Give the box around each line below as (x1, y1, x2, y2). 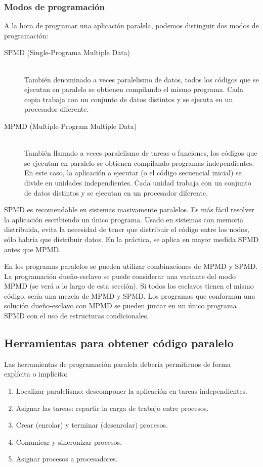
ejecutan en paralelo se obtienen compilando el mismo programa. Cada (24, 84, 244, 95)
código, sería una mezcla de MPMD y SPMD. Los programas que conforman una (4, 290, 255, 301)
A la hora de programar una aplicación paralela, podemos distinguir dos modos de (4, 20, 259, 31)
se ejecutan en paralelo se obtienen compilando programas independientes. (24, 157, 254, 168)
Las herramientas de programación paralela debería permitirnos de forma (4, 358, 231, 369)
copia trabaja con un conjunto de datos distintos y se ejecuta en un (24, 94, 233, 104)
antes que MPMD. (4, 244, 61, 254)
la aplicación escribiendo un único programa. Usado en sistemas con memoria (4, 214, 244, 224)
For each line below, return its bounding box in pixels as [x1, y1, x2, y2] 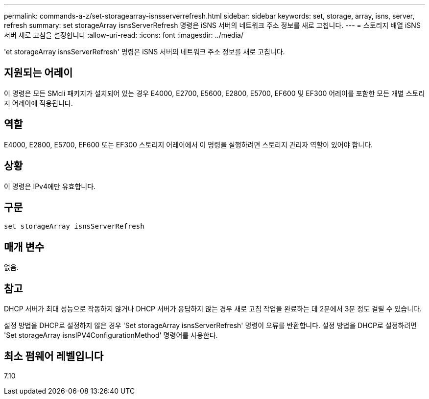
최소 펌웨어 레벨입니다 [4, 350, 104, 363]
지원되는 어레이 [4, 67, 73, 79]
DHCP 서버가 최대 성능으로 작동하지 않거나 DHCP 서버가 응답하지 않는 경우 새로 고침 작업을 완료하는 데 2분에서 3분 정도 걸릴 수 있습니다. [4, 305, 422, 313]
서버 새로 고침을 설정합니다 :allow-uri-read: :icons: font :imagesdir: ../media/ [4, 31, 243, 39]
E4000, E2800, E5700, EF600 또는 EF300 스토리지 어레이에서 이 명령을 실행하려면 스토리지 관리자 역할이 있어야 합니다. [4, 140, 373, 149]
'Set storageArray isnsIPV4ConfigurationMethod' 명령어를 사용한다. [4, 331, 218, 340]
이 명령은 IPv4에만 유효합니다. [4, 182, 96, 190]
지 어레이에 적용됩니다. [4, 98, 73, 107]
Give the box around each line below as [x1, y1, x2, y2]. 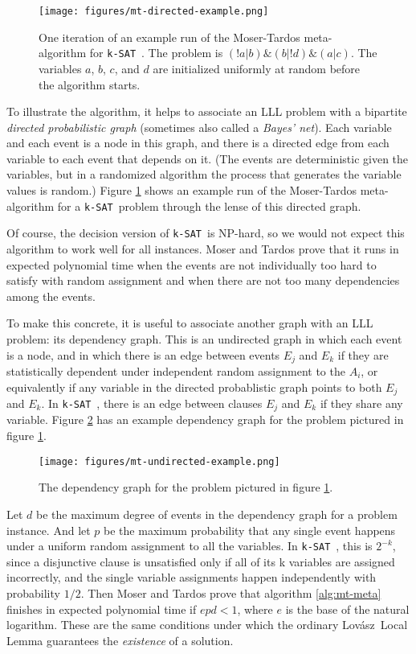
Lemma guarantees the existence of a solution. [6, 631, 234, 648]
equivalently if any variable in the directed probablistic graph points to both [6, 378, 382, 395]
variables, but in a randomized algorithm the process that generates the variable [6, 166, 402, 183]
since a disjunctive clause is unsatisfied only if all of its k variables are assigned [6, 553, 395, 570]
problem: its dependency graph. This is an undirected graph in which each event [6, 330, 402, 347]
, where [237, 600, 273, 617]
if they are [337, 346, 389, 363]
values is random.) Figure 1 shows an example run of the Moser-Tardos [6, 182, 357, 199]
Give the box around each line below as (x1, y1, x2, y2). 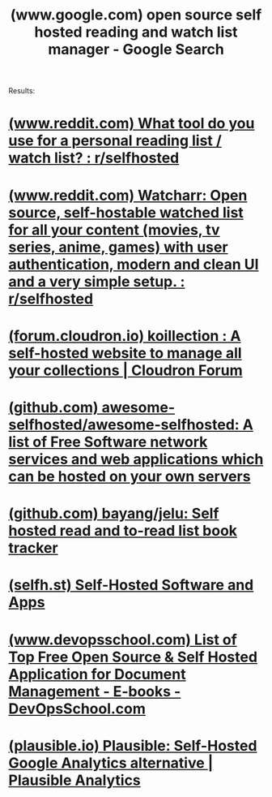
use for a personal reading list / (8, 131, 223, 150)
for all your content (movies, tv (8, 221, 220, 239)
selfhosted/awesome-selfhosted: (8, 416, 240, 433)
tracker (8, 539, 58, 558)
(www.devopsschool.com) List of (8, 631, 237, 648)
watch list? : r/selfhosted (8, 149, 180, 167)
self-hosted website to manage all (8, 343, 242, 362)
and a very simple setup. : (8, 272, 185, 291)
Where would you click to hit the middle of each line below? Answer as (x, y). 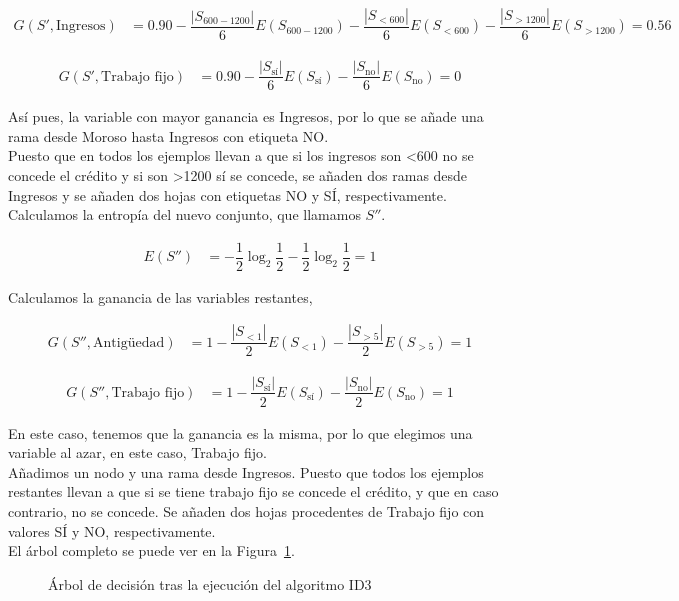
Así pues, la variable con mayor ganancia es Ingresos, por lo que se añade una (246, 116)
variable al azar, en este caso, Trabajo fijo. (137, 452)
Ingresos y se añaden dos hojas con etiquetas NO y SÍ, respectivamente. (227, 194)
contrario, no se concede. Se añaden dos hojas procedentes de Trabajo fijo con (246, 510)
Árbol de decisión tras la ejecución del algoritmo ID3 (210, 583)
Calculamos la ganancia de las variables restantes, (160, 296)
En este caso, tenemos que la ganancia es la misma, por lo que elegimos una (240, 432)
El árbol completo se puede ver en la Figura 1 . (151, 550)
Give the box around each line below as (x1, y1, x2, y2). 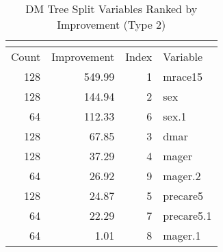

▶ **Work request**: Skipping the pictures, transcribe each line above exactly as it appears.

▶ **Answer to this problem**:
Give the box around each line below as (x1, y1, x2, y2). 
ejecutan en paralelo se obtienen compilando el mismo programa. Cada (24, 84, 244, 95)
código, sería una mezcla de MPMD y SPMD. Los programas que conforman una (4, 290, 255, 301)
A la hora de programar una aplicación paralela, podemos distinguir dos modos de (4, 20, 259, 31)
se ejecutan en paralelo se obtienen compilando programas independientes. (24, 157, 254, 168)
Las herramientas de programación paralela debería permitirnos de forma (4, 358, 231, 369)
copia trabaja con un conjunto de datos distintos y se ejecuta en un (24, 94, 233, 104)
antes que MPMD. (4, 244, 61, 254)
la aplicación escribiendo un único programa. Usado en sistemas con memoria (4, 214, 244, 224)
For each line below, return its bounding box in pixels as [x1, y1, x2, y2] 
최소 펌웨어 레벨입니다 [4, 350, 104, 363]
지원되는 어레이 [4, 67, 73, 79]
DHCP 서버가 최대 성능으로 작동하지 않거나 DHCP 서버가 응답하지 않는 경우 새로 고침 작업을 완료하는 데 2분에서 3분 정도 걸릴 수 있습니다. [4, 305, 422, 313]
서버 새로 고침을 설정합니다 :allow-uri-read: :icons: font :imagesdir: ../media/ [4, 31, 243, 39]
E4000, E2800, E5700, EF600 또는 EF300 스토리지 어레이에서 이 명령을 실행하려면 스토리지 관리자 역할이 있어야 합니다. [4, 140, 373, 149]
'Set storageArray isnsIPV4ConfigurationMethod' 명령어를 사용한다. [4, 331, 218, 340]
이 명령은 IPv4에만 유효합니다. [4, 182, 96, 190]
지 어레이에 적용됩니다. [4, 98, 73, 107]
Give the box around each line below as [x1, y1, x2, y2]. 
Lemma guarantees the existence of a solution. [6, 631, 234, 648]
equivalently if any variable in the directed probablistic graph points to both [6, 378, 382, 395]
variables, but in a randomized algorithm the process that generates the variable [6, 166, 402, 183]
since a disjunctive clause is unsatisfied only if all of its k variables are assigned [6, 553, 395, 570]
problem: its dependency graph. This is an undirected graph in which each event [6, 330, 402, 347]
, where [237, 600, 273, 617]
if they are [337, 346, 389, 363]
values is random.) Figure 1 shows an example run of the Moser-Tardos [6, 182, 357, 199]
Give the box around each line below as (x1, y1, x2, y2). 
use for a personal reading list / (8, 131, 223, 150)
for all your content (movies, tv (8, 221, 220, 239)
selfhosted/awesome-selfhosted: (8, 416, 240, 433)
tracker (8, 539, 58, 558)
(www.devopsschool.com) List of (8, 631, 237, 648)
watch list? : r/selfhosted (8, 149, 180, 167)
self-hosted website to manage all (8, 343, 242, 362)
and a very simple setup. : (8, 272, 185, 291)
Where would you click to hit the middle of each line below? Answer as (x, y). 
Así pues, la variable con mayor ganancia es Ingresos, por lo que se añade una (246, 116)
variable al azar, en este caso, Trabajo fijo. (137, 452)
Ingresos y se añaden dos hojas con etiquetas NO y SÍ, respectivamente. (227, 194)
contrario, no se concede. Se añaden dos hojas procedentes de Trabajo fijo con (246, 510)
Árbol de decisión tras la ejecución del algoritmo ID3 (210, 583)
Calculamos la ganancia de las variables restantes, (160, 296)
En este caso, tenemos que la ganancia es la misma, por lo que elegimos una (240, 432)
El árbol completo se puede ver en la Figura 1 . (151, 550)
Give the box around each line below as (x1, y1, x2, y2). 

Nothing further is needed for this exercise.